[[ Dataset records, beginning ]]

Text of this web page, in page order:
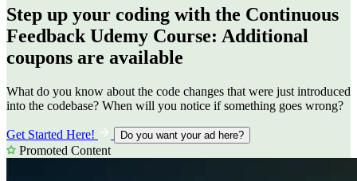
Step up your coding with the Continuous
Feedback Udemy Course: Additional
coupons are available
What do you know about the code changes that were just introduced
into the codebase? When will you notice if something goes wrong?
Get Started Here! Do you want your ad here?
Promoted Content
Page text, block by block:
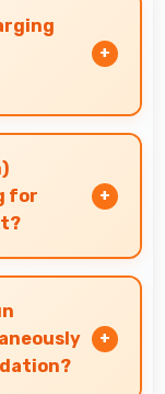
reviews.
charging
power
for
users who
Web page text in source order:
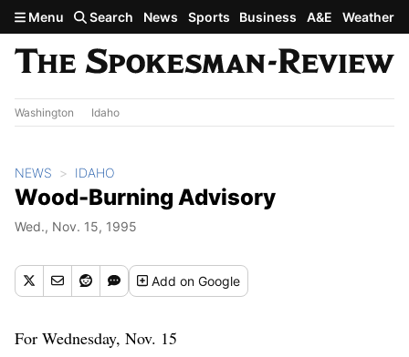
Skip to main content
Menu Search News Sports Business A&E Weather
Washington Idaho
NEWS IDAHO
Wood-Burning Advisory
Wed., Nov. 15, 1995
Addon Google
For Wednesday, Nov. 15
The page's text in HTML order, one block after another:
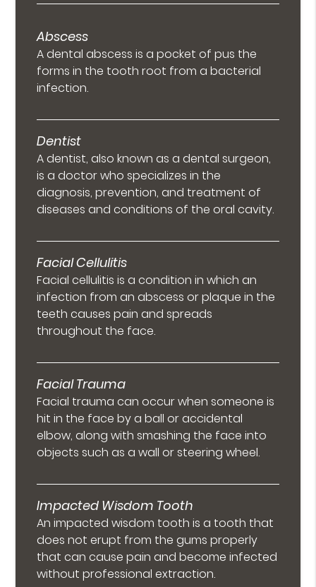
Abscess
A dental abscess is a pocket of pus the
forms in the tooth root from a bacterial
infection.
Dentist
A dentist, also known as a dental surgeon,
is a doctor who specializes in the
diagnosis, prevention, and treatment of
diseases and conditions of the oral cavity.
Facial Cellulitis
Facial cellulitis is a condition in which an
infection from an abscess or plaque in the
teeth causes pain and spreads
throughout the face.
Facial Trauma
Facial trauma can occur when someone is
hit in the face by a ball or accidental
elbow, along with smashing the face into
objects such as a wall or steering wheel.
Impacted Wisdom Tooth
An impacted wisdom tooth is a tooth that
does not erupt from the gums properly
that can cause pain and become infected
without professional extraction.
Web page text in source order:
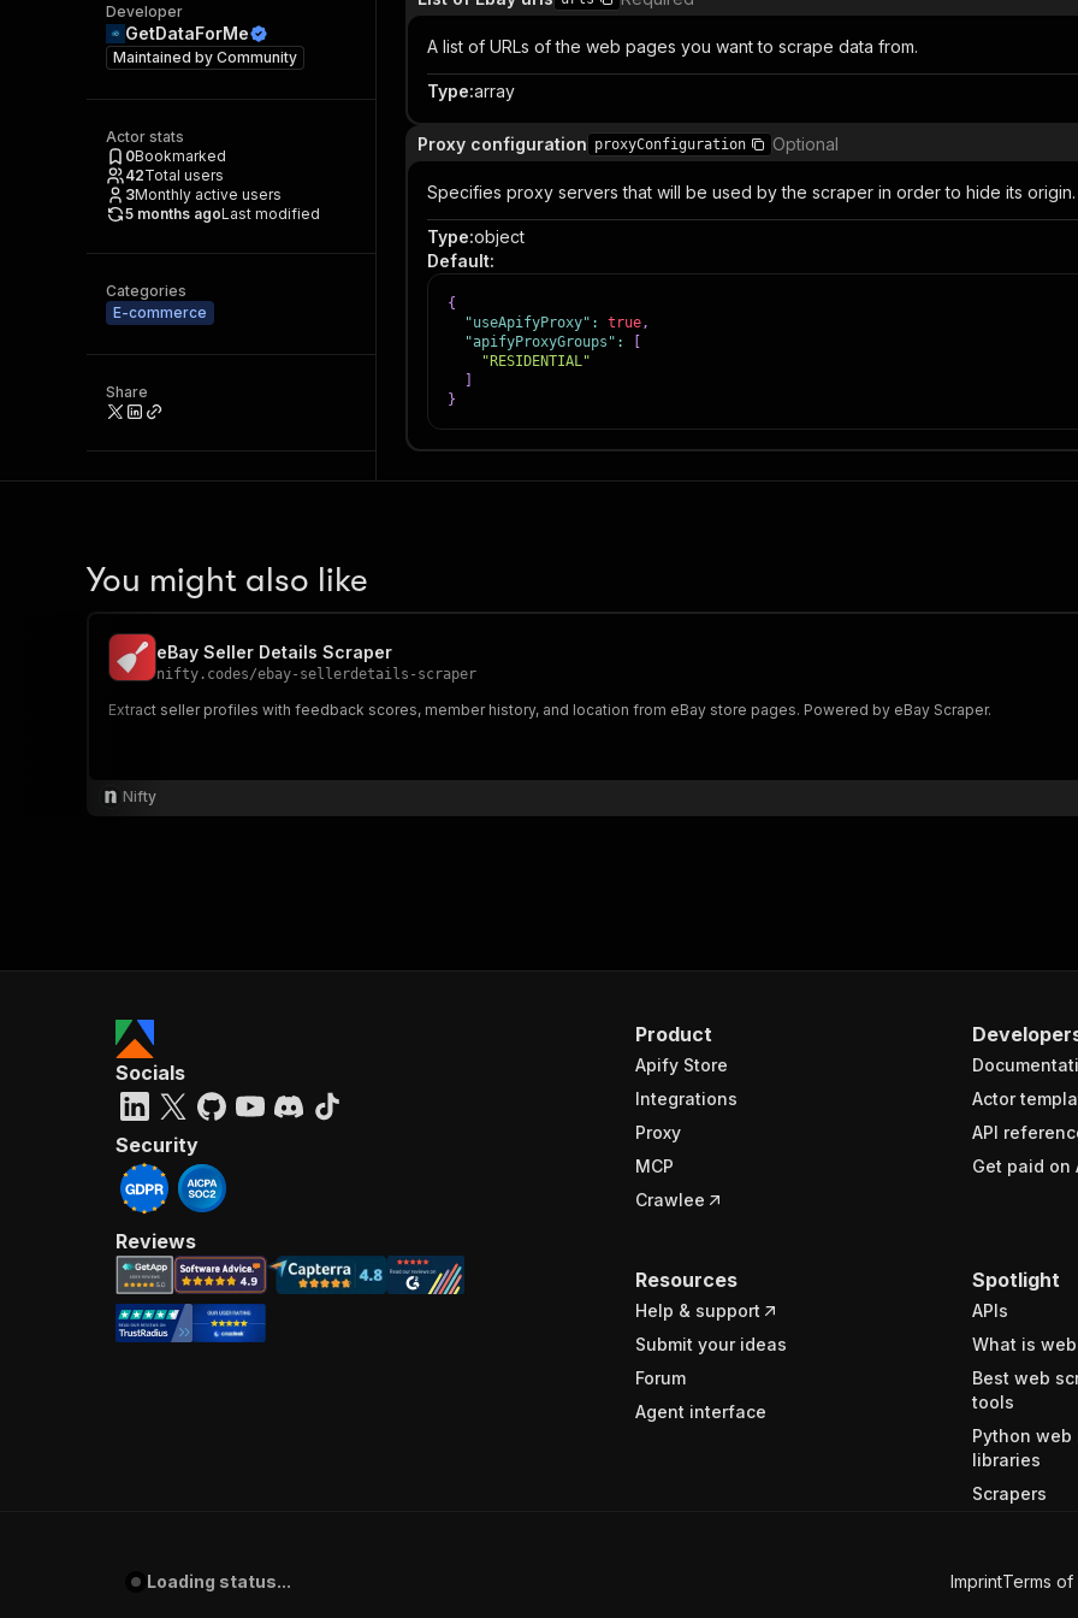
Developer
GetDataForMe
Maintained by Community
Actor stats
0Bookmarked
42Total users
3Monthly active users
5 months agoLast modified
Categories
E-commerce
Share
A list of URLs of the web pages you want to scrape data from.
Type:array
Proxy configuration proxyConfiguration Optional
Specifies proxy servers that will be used by the scraper in order to hide its origin.
Type:object
Default:
{
"useApifyProxy" : true,
"apifyProxyGroups" :
"RESIDENTIAL"
}
You might also like
eBay Seller Details Scraper
nifty.codes/ebay-sellerdetails-scraper
Extract seller profiles with feedback scores, member history, and location from eBay store pages. Powered by eBay Scraper.
Nifty
Product
Apify Store
Integrations
Proxy
MCP
Crawlee
Actor
API
Get paid on
Resources
Help & support
Submit your ideas
Forum
Agent interface
Spotlight
APIs
What is
Best web
tools
Python web
libraries
Scrapers
Socials
Security
Reviews
Loading status... ImprintTerms of
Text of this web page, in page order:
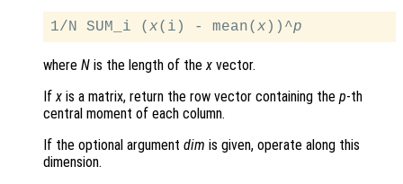
1/N SUM_i ( x(i) - mean( x ))^p
where N is the length of thex vector.
Ifx is a matrix, return the row vector containing the p-th
central moment of each column.
If the optional argument dim is given, operate along this
dimension.
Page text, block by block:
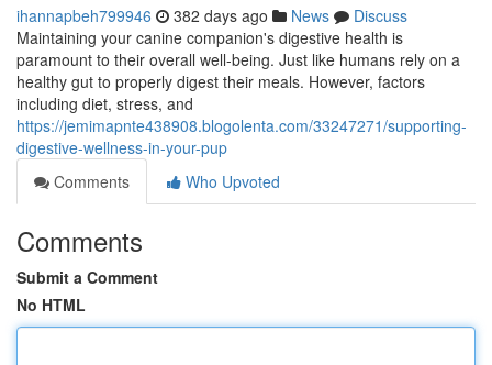
ihannapbeh799946 382 days ago News
Discuss
Maintaining your canine companion's digestive health is
paramount to their overall well-being. Just like humans rely on a
healthy gut to properly digest their meals. However, factors
including diet, stress, and
https://jemimapnte438908.blogolenta.com/33247271/supporting-
digestive-wellness-in-your-pup
Comments
Who Upvoted
Comments
Submit a Comment
No HTML

[[ Dataset records, end ]]

■ Work to be completed:
Transcribe every entry exactly, leaving out the pictures.

■ Task response:
Text of this web page, in page order:
Step up your coding with the Continuous
Feedback Udemy Course: Additional
coupons are available
What do you know about the code changes that were just introduced
into the codebase? When will you notice if something goes wrong?
Get Started Here! Do you want your ad here?
Promoted Content
Page text, block by block:
reviews.
charging
power
for
users who
Web page text in source order:
Skip to main content
Menu Search News Sports Business A&E Weather
Washington Idaho
NEWS IDAHO
Wood-Burning Advisory
Wed., Nov. 15, 1995
Addon Google
For Wednesday, Nov. 15
The page's text in HTML order, one block after another:
Abscess
A dental abscess is a pocket of pus the
forms in the tooth root from a bacterial
infection.
Dentist
A dentist, also known as a dental surgeon,
is a doctor who specializes in the
diagnosis, prevention, and treatment of
diseases and conditions of the oral cavity.
Facial Cellulitis
Facial cellulitis is a condition in which an
infection from an abscess or plaque in the
teeth causes pain and spreads
throughout the face.
Facial Trauma
Facial trauma can occur when someone is
hit in the face by a ball or accidental
elbow, along with smashing the face into
objects such as a wall or steering wheel.
Impacted Wisdom Tooth
An impacted wisdom tooth is a tooth that
does not erupt from the gums properly
that can cause pain and become infected
without professional extraction.
Web page text in source order:
Developer
GetDataForMe
Maintained by Community
Actor stats
0Bookmarked
42Total users
3Monthly active users
5 months agoLast modified
Categories
E-commerce
Share
A list of URLs of the web pages you want to scrape data from.
Type:array
Proxy configuration proxyConfiguration Optional
Specifies proxy servers that will be used by the scraper in order to hide its origin.
Type:object
Default:
{
"useApifyProxy" : true,
"apifyProxyGroups" :
"RESIDENTIAL"
}
You might also like
eBay Seller Details Scraper
nifty.codes/ebay-sellerdetails-scraper
Extract seller profiles with feedback scores, member history, and location from eBay store pages. Powered by eBay Scraper.
Nifty
Product
Apify Store
Integrations
Proxy
MCP
Crawlee
Actor
API
Get paid on
Resources
Help & support
Submit your ideas
Forum
Agent interface
Spotlight
APIs
What is
Best web
tools
Python web
libraries
Scrapers
Socials
Security
Reviews
Loading status... ImprintTerms of
Text of this web page, in page order:
1/N SUM_i ( x(i) - mean( x ))^p
where N is the length of thex vector.
Ifx is a matrix, return the row vector containing the p-th
central moment of each column.
If the optional argument dim is given, operate along this
dimension.
Page text, block by block:
ihannapbeh799946 382 days ago News
Discuss
Maintaining your canine companion's digestive health is
paramount to their overall well-being. Just like humans rely on a
healthy gut to properly digest their meals. However, factors
including diet, stress, and
https://jemimapnte438908.blogolenta.com/33247271/supporting-
digestive-wellness-in-your-pup
Comments
Who Upvoted
Comments
Submit a Comment
No HTML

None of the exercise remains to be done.